Server-side cache

Also see the chaper about clustering.

Xitrum provides extensive client-side and server-side caching for faster responding. At the web server layer, small files are cached in memory, big files are sent using NIO’s zero copy. Xitrum’s static file serving speed is similar to that of Nginx. At the web framework layer you have can declare page, action, and object cache in the Rails style. All Google’s best practices like conditional GET are applied for client-side caching.

For dynamic content, if the content does not change after created (as if it is a static file), you may set headers for clients to cache aggressively. In that case, call setClientCacheAggressively() in your action.

Sometimes you may want to prevent client-side caching. In that case, call setNoClientCache() in your action.

Server-side cache is discussed in more details below.

Cache page or action

import xitrum.Action
import xitrum.annotation.{GET, CacheActionMinute, CachePageMinute}

@GET("articles")
@CachePageMinute(1)
class ArticlesIndex extends Action {
  def execute() {
    ...
  }
}

@GET("articles/:id")
@CacheActionMinute(1)
class ArticlesShow extends Action {
  def execute() {
    ...
  }
}

The terms “page cache” and “action cache” came from Ruby on Rails.

The order of processing a request is designed like this: (1) request -> (2) before filter methods -> (3) action’s execute method -> (4) response

At the 1st request, Xitrum will cache the response for the time period specified. @CachePageMinute(1) or @CacheActionMinute(1) both mean caching for 1 minute.
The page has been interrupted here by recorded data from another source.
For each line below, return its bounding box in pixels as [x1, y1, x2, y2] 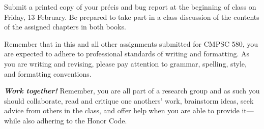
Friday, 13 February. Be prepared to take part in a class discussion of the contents [4, 11, 259, 22]
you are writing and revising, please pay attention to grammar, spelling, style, [4, 58, 247, 69]
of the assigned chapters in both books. [4, 21, 126, 32]
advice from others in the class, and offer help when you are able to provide [4, 105, 240, 116]
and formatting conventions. [4, 68, 92, 79]
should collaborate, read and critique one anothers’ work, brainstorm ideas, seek [4, 95, 254, 106]
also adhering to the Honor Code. [22, 115, 127, 125]
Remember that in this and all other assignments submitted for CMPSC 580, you [4, 38, 258, 49]
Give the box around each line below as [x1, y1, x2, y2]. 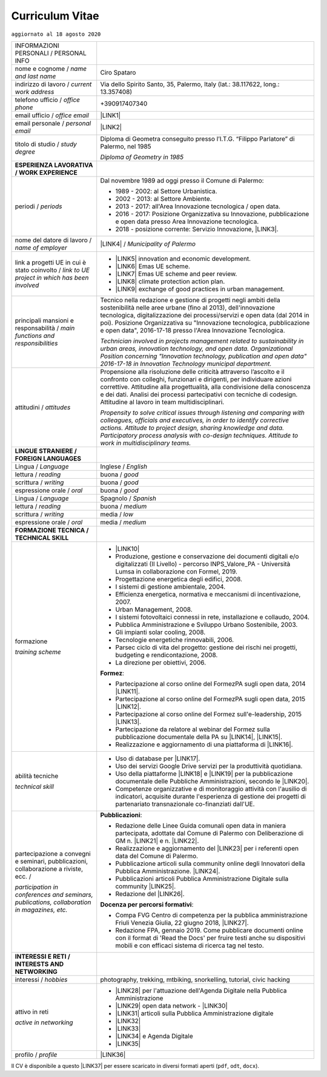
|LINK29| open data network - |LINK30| [115, 1001, 228, 1010]
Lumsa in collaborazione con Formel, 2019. [115, 567, 237, 576]
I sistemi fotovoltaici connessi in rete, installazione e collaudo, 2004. [115, 613, 310, 621]
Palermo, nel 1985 [100, 142, 151, 150]
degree [15, 147, 36, 156]
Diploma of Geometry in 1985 [100, 152, 184, 161]
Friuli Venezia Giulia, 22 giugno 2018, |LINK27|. [115, 918, 249, 927]
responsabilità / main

Xitrum only caches when the response status is “200 OK”. For example, response with status “500 Internal Server Error” or “302 Found” (redirect) will not be cached.

At the following requests to the same action, if the cached response is still within the specified time, Xitrum will just respond the cached response:

  • For page cache, the order is (1) -> (4).
  • For action cache, the order is (1) -> (2) -> (4), or just (1) -> (2) if one of the before filters return “false”.

So the difference is: For page cache, the before filters are not run.

Usually, page cache is used when the same response can be used for all users. Action cache is used when you want to run a before filter to “guard” the cached response, like checking if the user has logged in:

  • If the user has logged in, he can use the cached response.
  • If the user has not logged in, redirect him to the login page.

Cache object

You use methods in xitrum.Config.xitrum.cache, it’s an instance of xitrum.Cache.

Without an explicit TTL (time to live):

  • put(key, value)

With an explicit TTL:

  • putSecond(key, value, seconds)
  • putMinute(key, value, minutes)
  • putHour(key, value, hours)
  • putDay(key, value, days)

Only if absent:

  • putIfAbsent(key, value)
  • putIfAbsentSecond(key, value, seconds)
  • putIfAbsentMinute(key, value, minutes)
  • putIfAbsentHour(key, value, hours)
  • putIfAbsentDay(key, value, days)

Remove cache

Remove page or action cache:

removeAction[MyAction]

Remove object cache:

remove(key)

Remove all keys that start with a prefix:

removePrefix(keyPrefix)

With removePrefix, you have the power to form hierarchical cache based on prefix. For example you want to cache things related to an article, then when the article changes, you want to remove all those things.

import xitrum.Config.xitrum.cache

// Cache with a prefix
val prefix = "articles/" + article.id
cache.put(prefix + "/likes", likes)
cache.put(prefix + "/comments", comments)

// Later, when something happens and you want to remove all cache related to the article
cache.remove(prefix)

Config

The cache feature in Xitrum is provided by cache engines. You can choose the engine that suits your need.

In config/xitrum.conf, you can config cache engine in one of the following 2 forms, depending on the engine you choose:

cache = my.cache.EngineClassName

Or:

cache {
  "my.cache.EngineClassName" {
    option1 = value1
    option2 = value2
  }
}

Xitrum provides this one:

cache {
  # Simple in-memory cache
  "xitrum.local.LruCache" {
    maxElems = 10000
  }
}

If you have a cluster of servers, you can use Hazelcast.

If you want to create your own cache engine, implement the interface xitrum.Cache.

How cache works

Inbound:

               the action response
               should be cached and
request        the cache already exists?
-------------------------+---------------NO--------------->
                         |
<---------YES------------+
  respond from cache

Outbound:

               the action response
               should be cached and
               the cache does not exist?           response
<---------NO-------------+---------------------------------
                         |
<---------YES------------+
  store response to cache

xitrum.util.LocalLruCache

The above cache is the cache shared by the whole system. If you only want a small convenient cache, you can use xitrum.util.LocalLruCache.

import xitrum.util.LocalLruCache

// LRU (Least Recently Used) cache that can contain 1000 elements.
// Keys and values are both of type String.
val cache = LocalLruCache[String, String](1000)

The returned cache is a java.util.LinkedHashMap. You can call LinkedHashMap methods from it.